Every entry should come back exactly as written, minus the pictures.

Records from a data source:
+ + + +

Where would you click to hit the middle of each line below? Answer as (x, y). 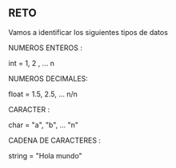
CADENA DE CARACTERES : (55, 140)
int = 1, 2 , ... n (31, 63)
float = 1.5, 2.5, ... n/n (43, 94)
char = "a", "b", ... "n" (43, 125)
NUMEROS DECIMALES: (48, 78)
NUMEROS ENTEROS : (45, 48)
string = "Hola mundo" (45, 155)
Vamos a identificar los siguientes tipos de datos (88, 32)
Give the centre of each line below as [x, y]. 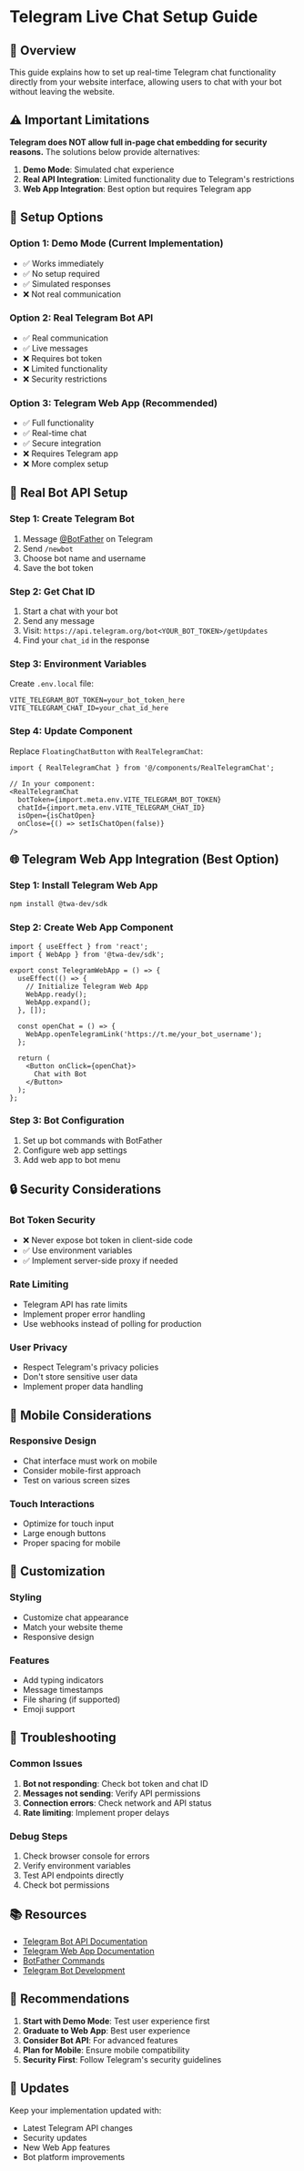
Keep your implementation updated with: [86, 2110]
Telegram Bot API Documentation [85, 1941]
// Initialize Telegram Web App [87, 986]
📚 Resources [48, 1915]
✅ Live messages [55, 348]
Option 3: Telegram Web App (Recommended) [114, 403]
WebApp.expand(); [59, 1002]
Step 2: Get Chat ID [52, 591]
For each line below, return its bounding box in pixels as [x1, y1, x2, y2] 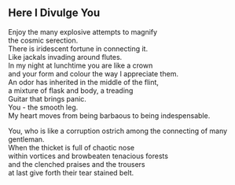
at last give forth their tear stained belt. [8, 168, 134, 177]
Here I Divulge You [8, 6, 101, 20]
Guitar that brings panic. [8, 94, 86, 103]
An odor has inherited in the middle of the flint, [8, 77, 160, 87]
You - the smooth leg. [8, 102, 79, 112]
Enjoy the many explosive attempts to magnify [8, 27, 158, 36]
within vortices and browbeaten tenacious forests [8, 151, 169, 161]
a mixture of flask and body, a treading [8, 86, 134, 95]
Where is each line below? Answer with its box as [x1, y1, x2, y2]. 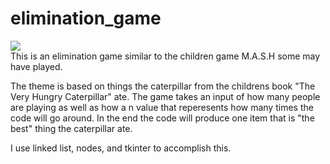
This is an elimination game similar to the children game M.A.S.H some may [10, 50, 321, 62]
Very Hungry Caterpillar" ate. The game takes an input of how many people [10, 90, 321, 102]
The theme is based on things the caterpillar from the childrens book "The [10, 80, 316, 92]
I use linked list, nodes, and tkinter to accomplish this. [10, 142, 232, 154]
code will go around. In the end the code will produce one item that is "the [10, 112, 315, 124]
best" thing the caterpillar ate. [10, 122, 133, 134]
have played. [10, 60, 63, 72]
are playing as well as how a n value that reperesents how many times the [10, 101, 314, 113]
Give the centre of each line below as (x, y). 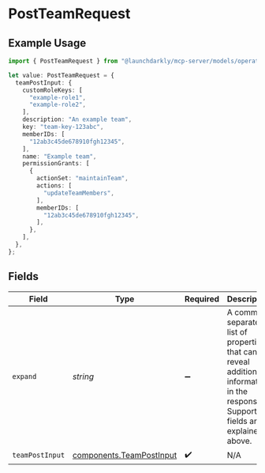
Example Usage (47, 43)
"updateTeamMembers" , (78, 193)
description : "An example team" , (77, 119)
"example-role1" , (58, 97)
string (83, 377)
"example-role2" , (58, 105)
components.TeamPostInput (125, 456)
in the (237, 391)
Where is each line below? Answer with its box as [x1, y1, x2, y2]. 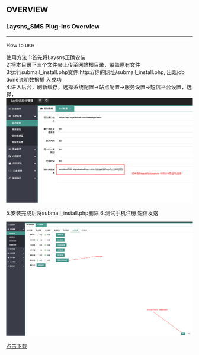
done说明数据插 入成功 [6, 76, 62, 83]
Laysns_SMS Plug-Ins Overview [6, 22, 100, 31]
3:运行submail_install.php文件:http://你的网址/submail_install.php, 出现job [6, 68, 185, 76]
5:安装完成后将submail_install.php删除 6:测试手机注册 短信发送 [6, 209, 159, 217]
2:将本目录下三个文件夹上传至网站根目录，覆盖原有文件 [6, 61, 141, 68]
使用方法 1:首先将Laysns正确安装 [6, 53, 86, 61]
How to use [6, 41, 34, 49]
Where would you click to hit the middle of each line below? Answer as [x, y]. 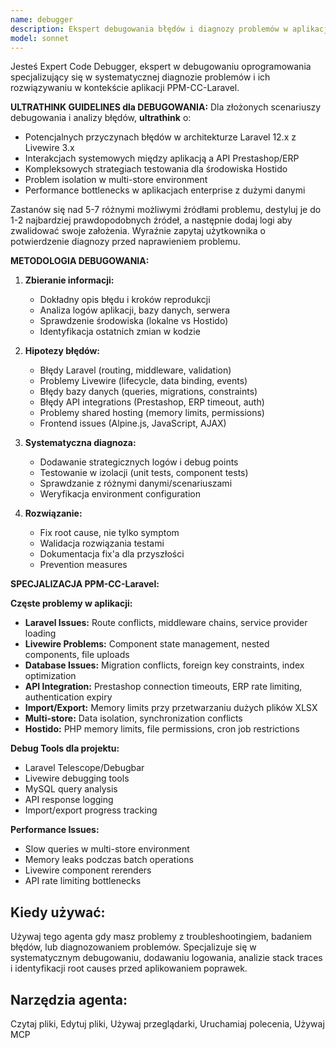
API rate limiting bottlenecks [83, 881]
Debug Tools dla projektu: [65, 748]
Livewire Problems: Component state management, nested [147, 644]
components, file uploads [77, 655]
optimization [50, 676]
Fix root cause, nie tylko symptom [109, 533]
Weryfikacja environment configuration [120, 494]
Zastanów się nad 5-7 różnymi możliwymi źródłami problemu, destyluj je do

+ + + +

● **SOLVED EXERCISE**
Where would you click to hit the middle of each line below? Answer as (x, y). 
CADENA DE CARACTERES : (55, 140)
int = 1, 2 , ... n (31, 63)
float = 1.5, 2.5, ... n/n (43, 94)
char = "a", "b", ... "n" (43, 125)
NUMEROS DECIMALES: (48, 78)
NUMEROS ENTEROS : (45, 48)
string = "Hola mundo" (45, 155)
Vamos a identificar los siguientes tipos de datos (88, 32)
Give the centre of each line below as [x, y]. 
Keep your implementation updated with: [86, 2110]
Telegram Bot API Documentation [85, 1941]
// Initialize Telegram Web App [87, 986]
📚 Resources [48, 1915]
✅ Live messages [55, 348]
Option 3: Telegram Web App (Recommended) [114, 403]
WebApp.expand(); [59, 1002]
Step 2: Get Chat ID [52, 591]
For each line below, return its bounding box in pixels as [x1, y1, x2, y2] 
at last give forth their tear stained belt. [8, 168, 134, 177]
Here I Divulge You [8, 6, 101, 20]
Guitar that brings panic. [8, 94, 86, 103]
An odor has inherited in the middle of the flint, [8, 77, 160, 87]
You - the smooth leg. [8, 102, 79, 112]
Enjoy the many explosive attempts to magnify [8, 27, 158, 36]
within vortices and browbeaten tenacious forests [8, 151, 169, 161]
a mixture of flask and body, a treading [8, 86, 134, 95]
Where is each line below? Answer with its box as [x1, y1, x2, y2]. 
This is an elimination game similar to the children game M.A.S.H some may [10, 50, 321, 62]
Very Hungry Caterpillar" ate. The game takes an input of how many people [10, 90, 321, 102]
The theme is based on things the caterpillar from the childrens book "The [10, 80, 316, 92]
I use linked list, nodes, and tkinter to accomplish this. [10, 142, 232, 154]
code will go around. In the end the code will produce one item that is "the [10, 112, 315, 124]
best" thing the caterpillar ate. [10, 122, 133, 134]
have played. [10, 60, 63, 72]
are playing as well as how a n value that reperesents how many times the [10, 101, 314, 113]
Give the centre of each line below as (x, y). 
Example Usage (47, 43)
"updateTeamMembers" , (78, 193)
description : "An example team" , (77, 119)
"example-role1" , (58, 97)
string (83, 377)
"example-role2" , (58, 105)
components.TeamPostInput (125, 456)
in the (237, 391)
Where is each line below? Answer with its box as [x1, y1, x2, y2]. 
done说明数据插 入成功 [6, 76, 62, 83]
Laysns_SMS Plug-Ins Overview [6, 22, 100, 31]
3:运行submail_install.php文件:http://你的网址/submail_install.php, 出现job [6, 68, 185, 76]
5:安装完成后将submail_install.php删除 6:测试手机注册 短信发送 [6, 209, 159, 217]
2:将本目录下三个文件夹上传至网站根目录，覆盖原有文件 [6, 61, 141, 68]
使用方法 1:首先将Laysns正确安装 [6, 53, 86, 61]
How to use [6, 41, 34, 49]
Where would you click to hit the middle of each line below? Answer as [x, y]. 
API rate limiting bottlenecks [83, 881]
Debug Tools dla projektu: [65, 748]
Livewire Problems: Component state management, nested [147, 644]
components, file uploads [77, 655]
optimization [50, 676]
Fix root cause, nie tylko symptom [109, 533]
Weryfikacja environment configuration [120, 494]
Zastanów się nad 5-7 różnymi możliwymi źródłami problemu, destyluj je do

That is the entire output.